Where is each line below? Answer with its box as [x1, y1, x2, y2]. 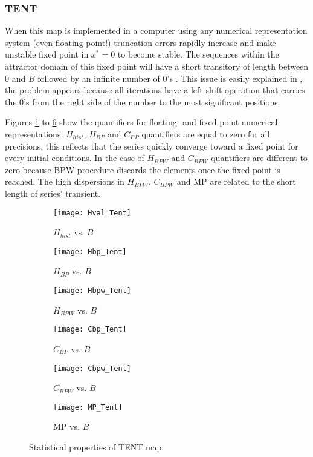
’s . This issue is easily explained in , [167, 71, 303, 84]
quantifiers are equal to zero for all [141, 127, 270, 140]
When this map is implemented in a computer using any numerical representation [5, 24, 308, 37]
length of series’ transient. [5, 186, 101, 199]
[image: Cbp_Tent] [53, 325, 127, 334]
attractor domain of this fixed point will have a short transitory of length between [5, 60, 309, 72]
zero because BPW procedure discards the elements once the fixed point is [5, 163, 280, 176]
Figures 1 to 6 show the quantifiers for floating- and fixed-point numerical [5, 116, 278, 128]
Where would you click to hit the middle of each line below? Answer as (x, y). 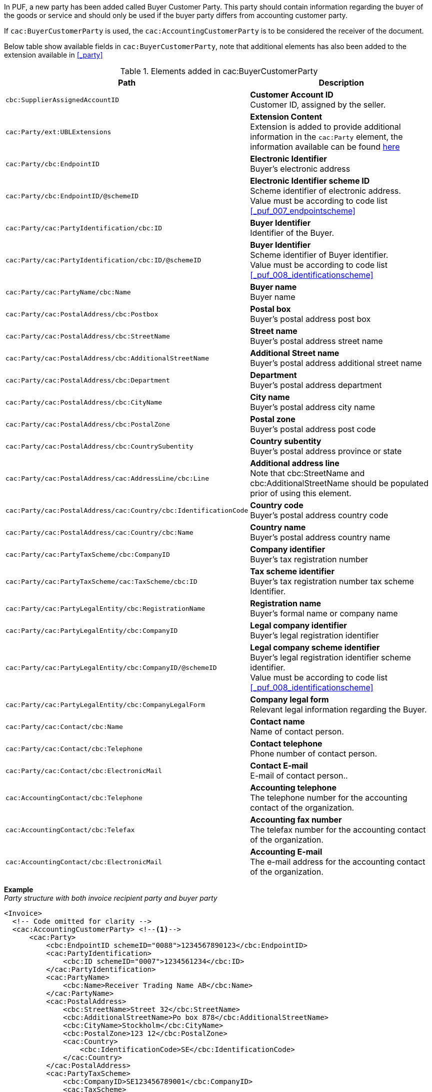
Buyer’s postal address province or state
:::::
State only the count of lines above that hold the string "fixed".

▶ [Answer to the problem] 3